■ Task requirements ■
Nothing below is to be printed except the lines between the line holding "air pollution nor" and the line holding "tipping the scales", inclusive, each exactly as it appears.

■ Dataset ■

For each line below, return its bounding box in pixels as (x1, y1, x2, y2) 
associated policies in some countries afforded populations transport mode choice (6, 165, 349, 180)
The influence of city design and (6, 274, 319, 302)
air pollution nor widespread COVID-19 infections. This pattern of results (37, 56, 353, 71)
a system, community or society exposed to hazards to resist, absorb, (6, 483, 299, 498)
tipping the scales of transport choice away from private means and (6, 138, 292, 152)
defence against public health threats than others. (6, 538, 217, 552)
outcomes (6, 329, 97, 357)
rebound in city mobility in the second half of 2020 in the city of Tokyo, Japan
==
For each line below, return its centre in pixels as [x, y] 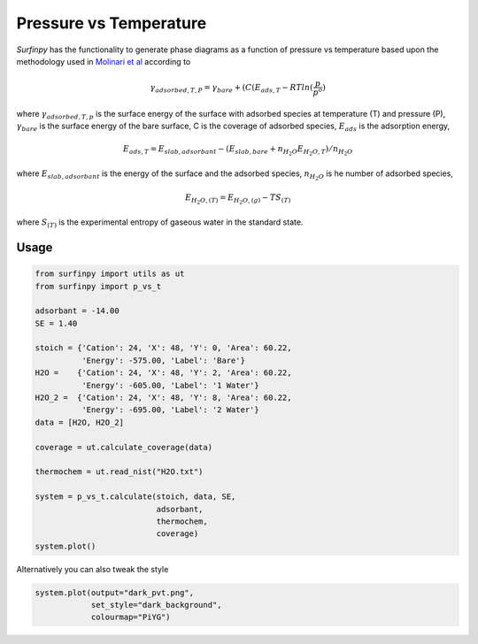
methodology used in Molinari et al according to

■ Completed task ■
air pollution nor widespread COVID-19 infections. This pattern of results (37, 56, 353, 71)
a system, community or society exposed to hazards to resist, absorb, (6, 483, 299, 498)
tipping the scales of transport choice away from private means and (6, 138, 292, 152)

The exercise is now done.